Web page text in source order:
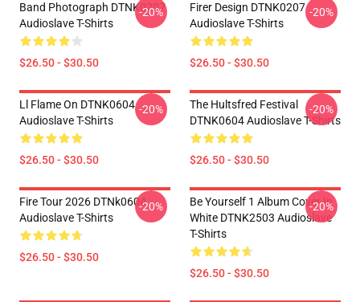
Band Photograph DTNK0207
Audioslave T-Shirts
$26.50 - $30.50
-20%
Firer Design DTNK0207
Audioslave T-Shirts
$26.50 - $30.50
-20%
Ll Flame On DTNK0604
Audioslave T-Shirts
$26.50 - $30.50
-20%
The Hultsfred Festival
DTNK0604 Audioslave T-Shirts
$26.50 - $30.50
-20%
Fire Tour 2026 DTNk0604
Audioslave T-Shirts
$26.50 - $30.50
-20%
Be Yourself 1 Album Cover In
White DTNK2503 Audioslave
T-Shirts
$26.50 - $30.50
-20%
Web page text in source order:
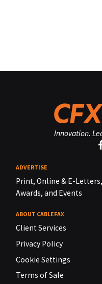
Innovation.
ADVERTISE
Print, Online & E-Letters,
Awards, and Events
ABOUT CABLEFAX
Client Services
Privacy Policy
Cookie Settings
Terms of Sale
===
◆ Task details ◆
Reproduce every line of the material above, but drop the pictures.

◆ Answer space ◆
Web page text in source order:
Band Photograph DTNK0207
Audioslave T-Shirts
$26.50 - $30.50
-20%
Firer Design DTNK0207
Audioslave T-Shirts
$26.50 - $30.50
-20%
Ll Flame On DTNK0604
Audioslave T-Shirts
$26.50 - $30.50
-20%
The Hultsfred Festival
DTNK0604 Audioslave T-Shirts
$26.50 - $30.50
-20%
Fire Tour 2026 DTNk0604
Audioslave T-Shirts
$26.50 - $30.50
-20%
Be Yourself 1 Album Cover In
White DTNK2503 Audioslave
T-Shirts
$26.50 - $30.50
-20%
Web page text in source order:
Innovation.
ADVERTISE
Print, Online & E-Letters,
Awards, and Events
ABOUT CABLEFAX
Client Services
Privacy Policy
Cookie Settings
Terms of Sale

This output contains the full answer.